First, dark matter is not an energy source in any sense other than that it produces a gravitational field.

Second, 1 megawatt of energy? How is such a tiny amount even measurable?

Third, how does the existence of dark matter have any influence on whether or not space is cold? Are you confusing dark matter with dark energy?

Fourthly, space is cold. We've been up there. We've measured it. We know the average temperature of space. This is completely independent of whether or not dark matter or dark energy exists.

And finally, Venus has the highest average surface temperature of any planet in the solar system, but Mercury is the closest to the Sun. If there is no ``heat blanket effect'' how does this occur?

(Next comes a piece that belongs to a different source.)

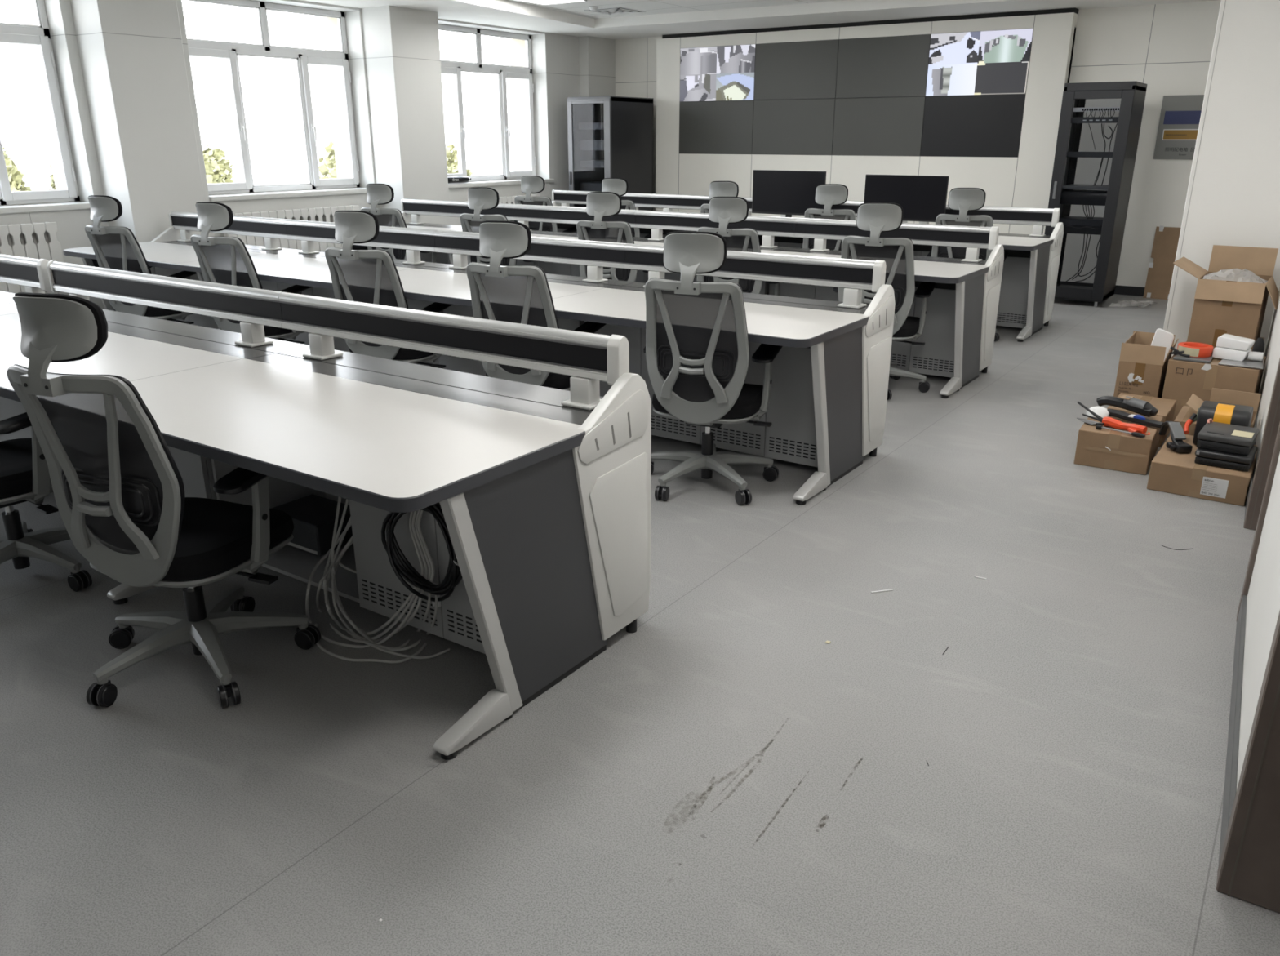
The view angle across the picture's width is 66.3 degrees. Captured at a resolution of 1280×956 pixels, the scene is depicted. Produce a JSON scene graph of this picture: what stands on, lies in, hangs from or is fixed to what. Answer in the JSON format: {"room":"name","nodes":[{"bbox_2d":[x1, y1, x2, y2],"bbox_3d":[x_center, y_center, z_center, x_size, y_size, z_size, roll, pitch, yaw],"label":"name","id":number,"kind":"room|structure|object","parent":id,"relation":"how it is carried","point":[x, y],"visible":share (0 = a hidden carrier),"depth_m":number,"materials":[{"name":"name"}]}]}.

First incorrect. Any moving* particle creates the energy form called heat.

Second, i understand what you are saying.

Third, I think so, my mistake*.

No particles, no temperature. So to keep space "cold" we need some slow moving particles, And after realizing my mistake with dark energy - dark matter, dark energy needs to exist if you want to valid the COBE measurements.

and finally did i say greenhouse gases didn't exist? I said if space didn't have a temperature, there would be nothing called blackbody radiation hence the reason why we needed to rewrite our theory.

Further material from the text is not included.